Exercises, problem sets and exams — where you get your grades:
It is hard to evaluate the difficulty of the course in general. It really depends on your prior math and probability knowledge. For me, it is challenging. It means, it is not a course that I could leisurely glide through; yet it is not a course that I worry so much that I could not sleep. It is a rigorous course and it is mentally challenging.
Expected workload: lectures and follow-up exercises (about 4–6 hours), solved problems videos (about 2-3 hours, these are teaching assistants' video where they show you step-by-step problem solving), additional material (about 1–2 hours, these are optional videos that offer you more information), problem sets (3–5 hours). So I guess, 10–16 hours per week. These are concentrated study hours, not counting that you may get distracted and have to recalibrate. (been there)
Exams are open-book and timed (48 hours once you started). Scores are released in around one week. Difficulty level is between exercise (easy) to problem sets (hard).

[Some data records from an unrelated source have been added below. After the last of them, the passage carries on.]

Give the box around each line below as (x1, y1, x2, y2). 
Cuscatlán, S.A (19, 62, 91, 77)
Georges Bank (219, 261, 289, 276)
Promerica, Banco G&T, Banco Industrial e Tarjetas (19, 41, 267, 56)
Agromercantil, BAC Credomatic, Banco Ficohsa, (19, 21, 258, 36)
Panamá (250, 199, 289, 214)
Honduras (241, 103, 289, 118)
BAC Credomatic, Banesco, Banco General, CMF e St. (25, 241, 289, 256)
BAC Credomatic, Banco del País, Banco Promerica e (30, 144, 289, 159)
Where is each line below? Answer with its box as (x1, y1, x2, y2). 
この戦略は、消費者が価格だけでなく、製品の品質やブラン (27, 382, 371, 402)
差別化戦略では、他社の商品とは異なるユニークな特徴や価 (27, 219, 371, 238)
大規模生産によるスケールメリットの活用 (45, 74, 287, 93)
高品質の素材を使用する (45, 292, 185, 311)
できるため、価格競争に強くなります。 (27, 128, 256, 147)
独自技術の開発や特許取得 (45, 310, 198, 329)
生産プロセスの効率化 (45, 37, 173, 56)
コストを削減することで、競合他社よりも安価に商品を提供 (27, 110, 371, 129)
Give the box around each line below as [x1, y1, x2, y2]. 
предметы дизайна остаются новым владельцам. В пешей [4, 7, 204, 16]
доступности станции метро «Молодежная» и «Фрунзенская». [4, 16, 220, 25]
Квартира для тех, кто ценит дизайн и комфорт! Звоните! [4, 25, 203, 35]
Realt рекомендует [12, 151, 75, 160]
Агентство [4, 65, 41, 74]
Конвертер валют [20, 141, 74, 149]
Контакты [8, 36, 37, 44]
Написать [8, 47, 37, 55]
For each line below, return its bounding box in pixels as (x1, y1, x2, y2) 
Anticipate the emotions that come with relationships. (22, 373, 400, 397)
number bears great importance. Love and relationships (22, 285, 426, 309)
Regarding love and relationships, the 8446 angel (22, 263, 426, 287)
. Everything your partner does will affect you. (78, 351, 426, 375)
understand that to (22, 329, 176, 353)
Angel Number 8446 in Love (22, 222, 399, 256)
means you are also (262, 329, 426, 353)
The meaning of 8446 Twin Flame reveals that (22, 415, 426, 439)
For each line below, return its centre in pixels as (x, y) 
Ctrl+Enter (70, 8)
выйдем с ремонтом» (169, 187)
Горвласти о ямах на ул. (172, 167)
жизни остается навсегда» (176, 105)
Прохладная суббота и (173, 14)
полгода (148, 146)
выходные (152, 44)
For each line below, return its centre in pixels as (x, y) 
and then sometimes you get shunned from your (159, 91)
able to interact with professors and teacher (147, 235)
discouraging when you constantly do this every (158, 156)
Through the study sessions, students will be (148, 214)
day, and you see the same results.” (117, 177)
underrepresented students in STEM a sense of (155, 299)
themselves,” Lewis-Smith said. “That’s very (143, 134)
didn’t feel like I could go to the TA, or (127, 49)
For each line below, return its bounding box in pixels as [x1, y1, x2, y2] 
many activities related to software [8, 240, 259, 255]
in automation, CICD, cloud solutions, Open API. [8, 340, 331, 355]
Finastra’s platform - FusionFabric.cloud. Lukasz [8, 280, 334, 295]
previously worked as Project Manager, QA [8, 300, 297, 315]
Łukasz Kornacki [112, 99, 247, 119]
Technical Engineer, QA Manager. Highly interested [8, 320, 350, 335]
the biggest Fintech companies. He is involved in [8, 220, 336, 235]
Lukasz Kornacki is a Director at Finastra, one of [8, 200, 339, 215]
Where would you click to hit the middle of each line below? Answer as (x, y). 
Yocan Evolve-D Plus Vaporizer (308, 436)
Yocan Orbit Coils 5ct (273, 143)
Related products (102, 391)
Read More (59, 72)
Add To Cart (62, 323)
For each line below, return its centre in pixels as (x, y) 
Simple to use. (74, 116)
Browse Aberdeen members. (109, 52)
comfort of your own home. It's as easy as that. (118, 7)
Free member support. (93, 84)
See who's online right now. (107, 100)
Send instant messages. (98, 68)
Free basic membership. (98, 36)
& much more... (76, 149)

Discussion forum and course operations — where you get interaction:
I love the discussion forum. It is lively. Every day there are many threads. Fellow learners are posting questions and answering questions. I answered a few and benefited a lot from other learners' input. Learning online can be lonely sometimes. When you have a question or get a wrong answer, you eagerly want to know why, but there is no one you can discuss to (families and friends do not give it a shit about the time the fifth ship arrival (poisson), expected time a lightbulb burnout (exponential function) or when a steady-state may have reached (Markov chain)). You need people who share the same context. The discussion forum is an amazing community. I could often get detailed answer either from fellow learners or TAs in a few days. I am thankful for all the kind help from my fellow learners.

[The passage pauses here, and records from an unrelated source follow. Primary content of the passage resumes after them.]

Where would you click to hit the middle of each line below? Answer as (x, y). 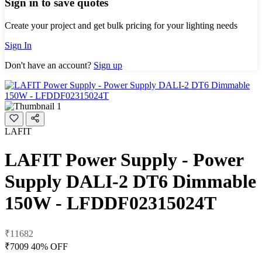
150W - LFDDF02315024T (111, 203)
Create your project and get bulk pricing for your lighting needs (121, 25)
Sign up (108, 65)
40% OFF (49, 246)
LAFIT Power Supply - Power (124, 160)
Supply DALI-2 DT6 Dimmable (130, 182)
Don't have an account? (49, 65)
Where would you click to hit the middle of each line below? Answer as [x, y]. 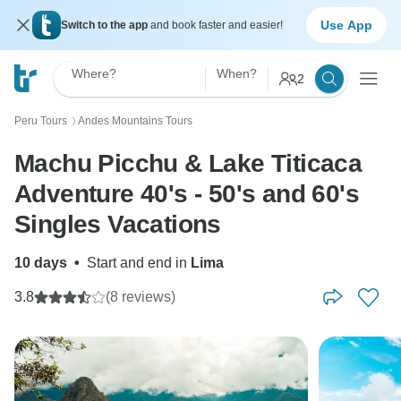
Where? [94, 73]
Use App [346, 25]
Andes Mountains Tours [135, 121]
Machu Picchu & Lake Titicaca [188, 163]
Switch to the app [106, 25]
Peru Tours [41, 121]
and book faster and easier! [217, 25]
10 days [41, 263]
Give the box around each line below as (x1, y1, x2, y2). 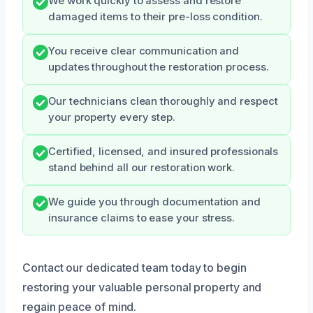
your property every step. (48, 110, 175, 124)
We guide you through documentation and (48, 195, 261, 208)
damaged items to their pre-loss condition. (48, 10, 263, 23)
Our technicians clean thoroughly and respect (48, 94, 278, 108)
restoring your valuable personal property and (22, 279, 262, 294)
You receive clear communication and (48, 44, 240, 57)
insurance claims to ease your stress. (48, 211, 235, 224)
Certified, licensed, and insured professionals (48, 145, 279, 158)
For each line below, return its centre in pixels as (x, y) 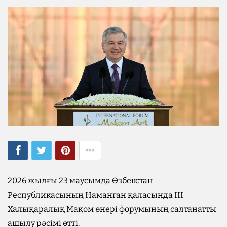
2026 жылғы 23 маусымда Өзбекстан (80, 180)
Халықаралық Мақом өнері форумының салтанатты (112, 209)
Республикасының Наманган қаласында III (96, 195)

Final words are: I recommend this course for anyone who wish to think systematically; though admittedly, it is a heavy course if one does it for interest. Despite the fact that this course would be especially useful for researchers and academics, many of the concepts are surprisingly general and of great usefulness in helping you navigate your work, life and make decisions on all sorts of events. Be prepared to change your mind by what the data could tell you about events in your life. As an example, here is the Bayesian Rule:
This example is for concept illustration, not meant for actual calculation. Say Event A: flight crash; Event B: Friday.

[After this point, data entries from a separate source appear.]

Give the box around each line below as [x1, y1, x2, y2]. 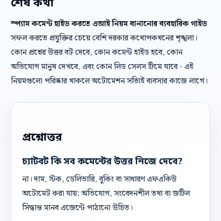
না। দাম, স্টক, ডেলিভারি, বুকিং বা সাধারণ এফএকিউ [22, 173, 177, 185]
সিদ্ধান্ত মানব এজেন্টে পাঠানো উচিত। [22, 202, 133, 214]
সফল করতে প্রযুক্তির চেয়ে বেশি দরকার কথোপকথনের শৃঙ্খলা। [11, 32, 197, 44]
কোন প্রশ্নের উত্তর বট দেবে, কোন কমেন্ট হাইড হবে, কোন [11, 46, 183, 59]
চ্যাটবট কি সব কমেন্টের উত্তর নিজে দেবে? [22, 156, 183, 168]
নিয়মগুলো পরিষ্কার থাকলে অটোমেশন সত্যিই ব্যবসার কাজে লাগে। [11, 75, 208, 87]
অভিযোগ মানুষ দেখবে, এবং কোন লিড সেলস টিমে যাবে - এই [11, 61, 193, 73]
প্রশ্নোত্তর [22, 130, 62, 145]
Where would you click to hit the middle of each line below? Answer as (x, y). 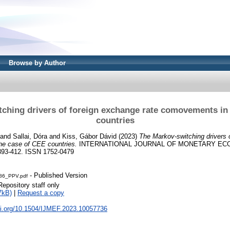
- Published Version (57, 176)
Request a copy (41, 193)
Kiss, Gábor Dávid (89, 136)
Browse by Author (37, 63)
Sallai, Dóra (30, 136)
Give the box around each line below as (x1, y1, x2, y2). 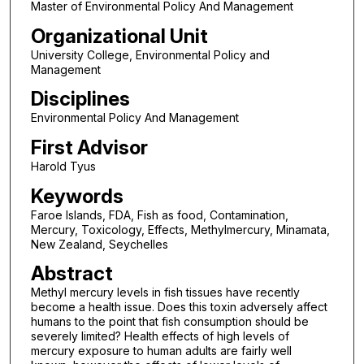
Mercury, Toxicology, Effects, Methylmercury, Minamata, (30, 222, 330, 236)
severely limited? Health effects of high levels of (30, 329, 289, 344)
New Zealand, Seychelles (30, 236, 168, 251)
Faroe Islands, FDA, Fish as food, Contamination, (30, 207, 288, 222)
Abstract (30, 262, 113, 286)
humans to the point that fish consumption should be (30, 314, 309, 329)
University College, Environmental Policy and (30, 47, 270, 62)
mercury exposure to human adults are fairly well (30, 344, 292, 358)
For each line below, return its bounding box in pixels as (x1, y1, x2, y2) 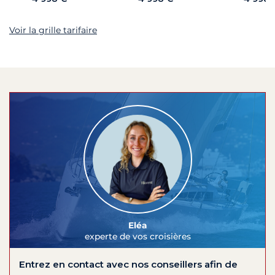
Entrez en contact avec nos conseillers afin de (19, 258, 238, 271)
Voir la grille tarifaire (9, 25, 97, 36)
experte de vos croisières (84, 231, 191, 242)
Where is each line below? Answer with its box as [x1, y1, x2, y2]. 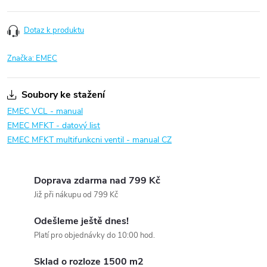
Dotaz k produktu [24, 25, 84, 36]
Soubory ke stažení [21, 88, 105, 101]
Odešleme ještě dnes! [34, 215, 129, 228]
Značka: [7, 53, 36, 64]
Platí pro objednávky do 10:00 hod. [34, 230, 155, 241]
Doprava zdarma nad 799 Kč [34, 174, 160, 187]
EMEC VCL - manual [7, 105, 83, 117]
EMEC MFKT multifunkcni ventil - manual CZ [7, 134, 172, 145]

P(A|B) = P(flight crash| on a Friday) means the probability of a flight crash, given that the day is a Friday. This probability is related to the following events:
P(B|A) = P(on a Friday|flight crash) means that the probability of a Friday, given that there is a flight crash.
P(A) = P (flight crash) is the probability of a flight crash without any given conditions.
P(B) = P(Friday) is the probability of Fridays in a year. Roughly, there are 52 Fridays/365 days
Using Bayesian Rule, we calculate the probability in the entire sample space of flight crashes. However, when we infer this probability, our mind's sample space is narrowed down to what we knew, i.e. how many flight crashes that we saw in the news and how many of them happened on Fridays. If you read about 3 flight crashes and 1 of them happens on a Friday, for you the probability is 33.3%. In fact, there were 39 (source: IATA) crashes in 2022, so on average, there is 39 x 52/365 = 5.6 could happen on Friday. It is about 14%. What I am trying to say is that our mind is limited to the information we knew. This course is a great way to train your mind and help you think more systematically and critically.